Copy out the lines of the material that include the string "ceramic".

DATA PROVIDED
⟨
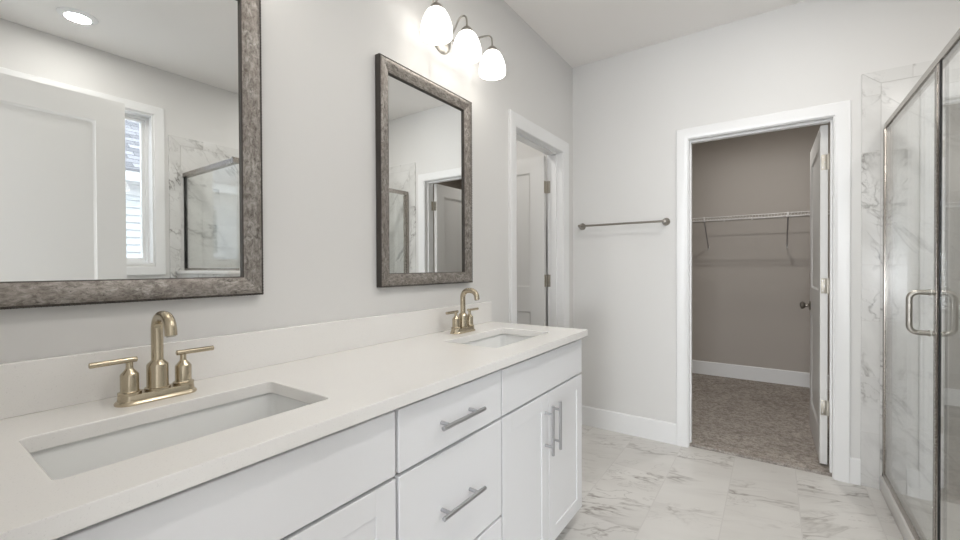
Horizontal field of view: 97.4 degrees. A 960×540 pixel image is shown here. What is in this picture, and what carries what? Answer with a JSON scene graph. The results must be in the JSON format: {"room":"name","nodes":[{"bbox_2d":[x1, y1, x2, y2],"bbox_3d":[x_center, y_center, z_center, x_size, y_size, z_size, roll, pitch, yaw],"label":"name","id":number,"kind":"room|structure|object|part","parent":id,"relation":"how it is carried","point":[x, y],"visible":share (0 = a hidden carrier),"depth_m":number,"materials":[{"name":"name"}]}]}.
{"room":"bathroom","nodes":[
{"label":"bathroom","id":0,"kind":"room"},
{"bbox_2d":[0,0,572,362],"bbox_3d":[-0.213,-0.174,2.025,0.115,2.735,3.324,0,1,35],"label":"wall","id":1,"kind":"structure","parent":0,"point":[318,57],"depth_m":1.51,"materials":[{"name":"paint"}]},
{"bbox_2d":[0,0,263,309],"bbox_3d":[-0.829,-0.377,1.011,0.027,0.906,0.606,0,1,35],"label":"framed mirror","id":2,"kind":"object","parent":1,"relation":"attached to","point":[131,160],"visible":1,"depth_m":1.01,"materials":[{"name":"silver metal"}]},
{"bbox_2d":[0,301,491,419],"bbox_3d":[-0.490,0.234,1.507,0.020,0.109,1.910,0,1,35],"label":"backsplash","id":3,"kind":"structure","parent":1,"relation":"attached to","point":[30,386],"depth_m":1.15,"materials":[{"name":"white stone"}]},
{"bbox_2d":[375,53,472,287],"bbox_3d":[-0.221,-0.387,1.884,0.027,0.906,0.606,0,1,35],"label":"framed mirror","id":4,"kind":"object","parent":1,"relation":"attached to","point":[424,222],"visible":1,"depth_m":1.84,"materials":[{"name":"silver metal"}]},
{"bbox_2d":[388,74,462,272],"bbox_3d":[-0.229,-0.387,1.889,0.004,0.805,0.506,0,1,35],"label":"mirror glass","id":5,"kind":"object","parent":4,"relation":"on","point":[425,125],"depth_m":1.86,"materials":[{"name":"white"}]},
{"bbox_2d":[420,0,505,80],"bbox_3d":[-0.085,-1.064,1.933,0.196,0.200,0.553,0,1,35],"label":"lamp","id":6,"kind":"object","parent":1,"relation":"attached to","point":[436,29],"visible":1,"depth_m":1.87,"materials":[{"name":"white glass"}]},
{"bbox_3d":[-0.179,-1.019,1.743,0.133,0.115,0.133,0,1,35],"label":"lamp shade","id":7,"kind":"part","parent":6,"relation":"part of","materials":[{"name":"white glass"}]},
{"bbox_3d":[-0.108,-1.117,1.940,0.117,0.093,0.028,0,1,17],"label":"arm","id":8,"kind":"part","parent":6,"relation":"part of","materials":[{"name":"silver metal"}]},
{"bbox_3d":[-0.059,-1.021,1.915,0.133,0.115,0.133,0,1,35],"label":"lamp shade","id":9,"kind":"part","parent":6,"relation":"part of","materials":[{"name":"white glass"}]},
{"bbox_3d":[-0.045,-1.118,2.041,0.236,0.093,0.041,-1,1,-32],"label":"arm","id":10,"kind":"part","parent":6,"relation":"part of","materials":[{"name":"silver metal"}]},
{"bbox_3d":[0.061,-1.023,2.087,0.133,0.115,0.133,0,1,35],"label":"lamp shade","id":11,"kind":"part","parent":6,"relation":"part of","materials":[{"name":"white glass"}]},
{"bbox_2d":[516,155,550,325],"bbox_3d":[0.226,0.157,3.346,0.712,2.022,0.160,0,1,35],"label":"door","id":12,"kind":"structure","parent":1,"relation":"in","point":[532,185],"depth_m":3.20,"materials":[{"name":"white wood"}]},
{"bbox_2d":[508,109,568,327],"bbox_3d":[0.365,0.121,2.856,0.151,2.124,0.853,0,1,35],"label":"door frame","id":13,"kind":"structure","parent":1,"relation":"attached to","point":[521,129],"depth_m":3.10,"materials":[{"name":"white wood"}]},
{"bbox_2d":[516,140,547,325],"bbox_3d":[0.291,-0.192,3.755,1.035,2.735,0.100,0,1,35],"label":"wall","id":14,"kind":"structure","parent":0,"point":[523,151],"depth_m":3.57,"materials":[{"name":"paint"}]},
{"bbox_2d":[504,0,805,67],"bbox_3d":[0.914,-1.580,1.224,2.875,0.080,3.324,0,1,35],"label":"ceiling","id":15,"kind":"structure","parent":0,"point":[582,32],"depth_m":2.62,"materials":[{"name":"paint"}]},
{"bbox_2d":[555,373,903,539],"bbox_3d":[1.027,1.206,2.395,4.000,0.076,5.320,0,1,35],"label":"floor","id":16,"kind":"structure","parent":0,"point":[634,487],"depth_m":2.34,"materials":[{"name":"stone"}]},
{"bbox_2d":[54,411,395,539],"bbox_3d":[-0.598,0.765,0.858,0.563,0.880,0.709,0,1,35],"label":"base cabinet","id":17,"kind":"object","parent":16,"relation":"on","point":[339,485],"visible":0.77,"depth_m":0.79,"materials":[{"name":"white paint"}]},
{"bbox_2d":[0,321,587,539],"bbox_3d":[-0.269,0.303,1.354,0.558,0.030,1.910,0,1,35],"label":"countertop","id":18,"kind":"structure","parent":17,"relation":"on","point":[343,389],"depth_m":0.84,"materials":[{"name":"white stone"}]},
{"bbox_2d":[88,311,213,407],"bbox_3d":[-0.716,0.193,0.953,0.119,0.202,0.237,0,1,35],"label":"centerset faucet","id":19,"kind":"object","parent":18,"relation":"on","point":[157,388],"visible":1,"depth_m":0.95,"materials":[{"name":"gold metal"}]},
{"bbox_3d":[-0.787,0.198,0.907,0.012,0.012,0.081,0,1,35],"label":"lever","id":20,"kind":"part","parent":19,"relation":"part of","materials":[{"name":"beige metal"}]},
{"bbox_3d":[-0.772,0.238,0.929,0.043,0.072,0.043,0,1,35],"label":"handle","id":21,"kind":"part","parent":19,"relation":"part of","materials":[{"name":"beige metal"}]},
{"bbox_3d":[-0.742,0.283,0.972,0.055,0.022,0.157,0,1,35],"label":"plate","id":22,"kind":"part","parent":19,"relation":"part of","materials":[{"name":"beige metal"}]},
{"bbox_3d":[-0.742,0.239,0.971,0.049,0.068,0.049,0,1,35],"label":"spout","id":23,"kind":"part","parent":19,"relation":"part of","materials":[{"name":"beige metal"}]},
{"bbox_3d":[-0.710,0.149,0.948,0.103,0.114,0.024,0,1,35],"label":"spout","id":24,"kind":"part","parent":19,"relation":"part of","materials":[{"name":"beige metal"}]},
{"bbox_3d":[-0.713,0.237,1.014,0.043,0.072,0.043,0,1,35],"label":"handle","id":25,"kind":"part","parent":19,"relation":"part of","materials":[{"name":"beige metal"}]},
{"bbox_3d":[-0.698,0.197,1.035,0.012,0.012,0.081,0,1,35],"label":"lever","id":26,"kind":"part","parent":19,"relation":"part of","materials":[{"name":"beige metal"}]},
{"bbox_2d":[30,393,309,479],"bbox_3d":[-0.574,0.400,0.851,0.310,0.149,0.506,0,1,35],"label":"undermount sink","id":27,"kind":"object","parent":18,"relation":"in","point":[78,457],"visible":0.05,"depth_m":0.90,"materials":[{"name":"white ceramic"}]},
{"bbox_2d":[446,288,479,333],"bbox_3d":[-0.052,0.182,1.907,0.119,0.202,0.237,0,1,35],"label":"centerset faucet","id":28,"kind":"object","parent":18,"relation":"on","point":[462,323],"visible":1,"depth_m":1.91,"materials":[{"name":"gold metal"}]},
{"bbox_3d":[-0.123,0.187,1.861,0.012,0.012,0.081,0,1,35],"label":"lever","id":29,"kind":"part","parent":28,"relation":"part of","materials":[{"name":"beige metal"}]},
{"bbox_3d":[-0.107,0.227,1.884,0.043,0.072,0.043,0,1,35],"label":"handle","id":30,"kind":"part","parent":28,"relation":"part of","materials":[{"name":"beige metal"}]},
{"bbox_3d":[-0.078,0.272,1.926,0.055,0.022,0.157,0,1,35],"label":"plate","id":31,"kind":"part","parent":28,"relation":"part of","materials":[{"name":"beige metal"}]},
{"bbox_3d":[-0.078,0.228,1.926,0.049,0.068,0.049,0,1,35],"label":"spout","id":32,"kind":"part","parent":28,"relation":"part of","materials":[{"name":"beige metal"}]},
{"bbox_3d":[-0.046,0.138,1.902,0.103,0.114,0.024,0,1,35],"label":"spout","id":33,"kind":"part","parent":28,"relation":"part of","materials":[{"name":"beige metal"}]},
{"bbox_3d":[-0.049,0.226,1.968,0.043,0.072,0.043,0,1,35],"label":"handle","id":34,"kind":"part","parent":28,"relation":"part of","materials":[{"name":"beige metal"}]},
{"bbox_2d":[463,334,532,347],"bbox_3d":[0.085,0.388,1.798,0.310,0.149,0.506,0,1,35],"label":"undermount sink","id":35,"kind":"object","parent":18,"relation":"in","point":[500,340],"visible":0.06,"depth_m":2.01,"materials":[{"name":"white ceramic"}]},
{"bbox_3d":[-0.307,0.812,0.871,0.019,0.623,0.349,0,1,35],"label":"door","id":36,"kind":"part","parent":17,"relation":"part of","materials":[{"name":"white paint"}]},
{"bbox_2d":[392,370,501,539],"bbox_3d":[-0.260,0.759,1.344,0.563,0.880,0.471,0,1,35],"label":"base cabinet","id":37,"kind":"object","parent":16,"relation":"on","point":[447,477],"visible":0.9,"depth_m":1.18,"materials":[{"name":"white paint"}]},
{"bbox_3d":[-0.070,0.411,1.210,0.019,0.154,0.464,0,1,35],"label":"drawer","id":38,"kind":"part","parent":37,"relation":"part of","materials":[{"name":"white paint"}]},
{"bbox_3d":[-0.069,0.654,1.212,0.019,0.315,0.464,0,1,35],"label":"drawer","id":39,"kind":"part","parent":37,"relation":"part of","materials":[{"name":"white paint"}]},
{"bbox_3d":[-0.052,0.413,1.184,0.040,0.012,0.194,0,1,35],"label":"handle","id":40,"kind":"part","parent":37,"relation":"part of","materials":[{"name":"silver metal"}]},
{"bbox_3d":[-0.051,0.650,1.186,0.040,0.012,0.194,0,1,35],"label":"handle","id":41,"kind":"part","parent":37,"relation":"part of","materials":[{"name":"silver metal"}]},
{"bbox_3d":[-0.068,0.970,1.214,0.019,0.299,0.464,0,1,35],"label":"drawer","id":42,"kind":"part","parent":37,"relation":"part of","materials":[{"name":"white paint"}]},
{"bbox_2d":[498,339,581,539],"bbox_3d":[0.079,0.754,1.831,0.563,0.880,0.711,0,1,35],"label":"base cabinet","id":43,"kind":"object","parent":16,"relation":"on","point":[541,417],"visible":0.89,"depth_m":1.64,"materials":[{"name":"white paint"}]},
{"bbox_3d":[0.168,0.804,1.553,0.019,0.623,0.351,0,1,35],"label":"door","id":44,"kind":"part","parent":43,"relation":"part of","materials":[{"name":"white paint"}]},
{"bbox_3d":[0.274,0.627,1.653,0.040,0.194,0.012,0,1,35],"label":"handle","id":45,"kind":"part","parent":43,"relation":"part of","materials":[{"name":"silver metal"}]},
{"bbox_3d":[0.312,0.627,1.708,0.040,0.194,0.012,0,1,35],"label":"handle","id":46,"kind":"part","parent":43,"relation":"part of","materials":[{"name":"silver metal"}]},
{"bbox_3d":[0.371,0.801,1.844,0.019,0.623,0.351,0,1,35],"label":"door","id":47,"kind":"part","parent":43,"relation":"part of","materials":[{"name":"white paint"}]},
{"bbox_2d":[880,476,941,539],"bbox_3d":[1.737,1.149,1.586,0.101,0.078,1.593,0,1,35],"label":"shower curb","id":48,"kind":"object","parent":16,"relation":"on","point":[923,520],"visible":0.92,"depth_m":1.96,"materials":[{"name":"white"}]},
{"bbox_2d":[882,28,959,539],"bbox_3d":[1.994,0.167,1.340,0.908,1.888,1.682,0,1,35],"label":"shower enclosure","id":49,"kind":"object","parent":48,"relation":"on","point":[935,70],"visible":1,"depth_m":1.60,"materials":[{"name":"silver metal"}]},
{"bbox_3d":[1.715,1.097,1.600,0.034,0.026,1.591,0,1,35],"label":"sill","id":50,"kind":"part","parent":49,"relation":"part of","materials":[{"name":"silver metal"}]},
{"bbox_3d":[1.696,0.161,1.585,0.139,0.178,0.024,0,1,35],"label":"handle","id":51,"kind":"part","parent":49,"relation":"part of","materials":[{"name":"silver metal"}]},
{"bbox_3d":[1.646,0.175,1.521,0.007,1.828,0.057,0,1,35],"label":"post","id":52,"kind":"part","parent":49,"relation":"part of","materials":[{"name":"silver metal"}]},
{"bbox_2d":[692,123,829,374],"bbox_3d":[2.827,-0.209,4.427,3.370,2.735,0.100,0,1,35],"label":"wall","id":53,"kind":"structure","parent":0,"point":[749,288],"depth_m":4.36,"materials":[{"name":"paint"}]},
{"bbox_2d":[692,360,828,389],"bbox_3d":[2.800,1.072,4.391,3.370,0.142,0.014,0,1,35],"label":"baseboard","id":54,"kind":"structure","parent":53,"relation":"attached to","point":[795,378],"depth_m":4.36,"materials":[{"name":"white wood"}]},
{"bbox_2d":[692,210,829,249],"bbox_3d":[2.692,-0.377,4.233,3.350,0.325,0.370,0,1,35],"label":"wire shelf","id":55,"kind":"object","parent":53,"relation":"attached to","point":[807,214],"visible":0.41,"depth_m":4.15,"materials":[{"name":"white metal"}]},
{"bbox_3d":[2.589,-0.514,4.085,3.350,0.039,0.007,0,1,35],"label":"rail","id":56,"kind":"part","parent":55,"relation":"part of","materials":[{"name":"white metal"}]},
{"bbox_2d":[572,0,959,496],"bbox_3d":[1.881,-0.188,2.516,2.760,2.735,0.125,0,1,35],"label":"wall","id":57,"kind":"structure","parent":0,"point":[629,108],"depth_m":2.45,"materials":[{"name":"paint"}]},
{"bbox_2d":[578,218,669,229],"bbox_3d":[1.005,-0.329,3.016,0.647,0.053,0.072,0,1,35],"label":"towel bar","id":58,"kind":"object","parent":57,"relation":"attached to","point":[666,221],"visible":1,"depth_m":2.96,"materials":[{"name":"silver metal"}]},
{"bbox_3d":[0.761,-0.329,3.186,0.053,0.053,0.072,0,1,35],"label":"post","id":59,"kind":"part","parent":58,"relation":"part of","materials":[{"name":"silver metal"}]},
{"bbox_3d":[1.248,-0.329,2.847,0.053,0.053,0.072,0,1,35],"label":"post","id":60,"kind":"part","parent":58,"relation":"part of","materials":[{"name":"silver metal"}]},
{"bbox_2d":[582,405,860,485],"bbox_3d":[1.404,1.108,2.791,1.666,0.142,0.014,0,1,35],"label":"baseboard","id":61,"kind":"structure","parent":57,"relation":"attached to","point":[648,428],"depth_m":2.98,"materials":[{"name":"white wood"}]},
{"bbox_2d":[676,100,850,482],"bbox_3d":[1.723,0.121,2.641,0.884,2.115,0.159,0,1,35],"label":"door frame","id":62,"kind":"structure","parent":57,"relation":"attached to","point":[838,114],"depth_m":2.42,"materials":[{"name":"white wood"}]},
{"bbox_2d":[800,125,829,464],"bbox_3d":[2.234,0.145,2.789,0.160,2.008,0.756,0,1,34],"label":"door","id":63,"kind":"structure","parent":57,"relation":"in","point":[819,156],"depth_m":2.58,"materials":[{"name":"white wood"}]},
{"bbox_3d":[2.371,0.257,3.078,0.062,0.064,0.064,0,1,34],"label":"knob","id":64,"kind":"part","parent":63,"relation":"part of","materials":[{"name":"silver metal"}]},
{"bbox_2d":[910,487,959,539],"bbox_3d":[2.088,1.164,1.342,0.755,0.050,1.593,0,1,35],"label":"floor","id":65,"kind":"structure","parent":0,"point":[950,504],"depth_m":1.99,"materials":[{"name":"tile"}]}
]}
⟩
RESULT
{"bbox_2d":[30,393,309,479],"bbox_3d":[-0.574,0.400,0.851,0.310,0.149,0.506,0,1,35],"label":"undermount sink","id":27,"kind":"object","parent":18,"relation":"in","point":[78,457],"visible":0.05,"depth_m":0.90,"materials":[{"name":"white ceramic"}]},
{"bbox_2d":[463,334,532,347],"bbox_3d":[0.085,0.388,1.798,0.310,0.149,0.506,0,1,35],"label":"undermount sink","id":35,"kind":"object","parent":18,"relation":"in","point":[500,340],"visible":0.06,"depth_m":2.01,"materials":[{"name":"white ceramic"}]},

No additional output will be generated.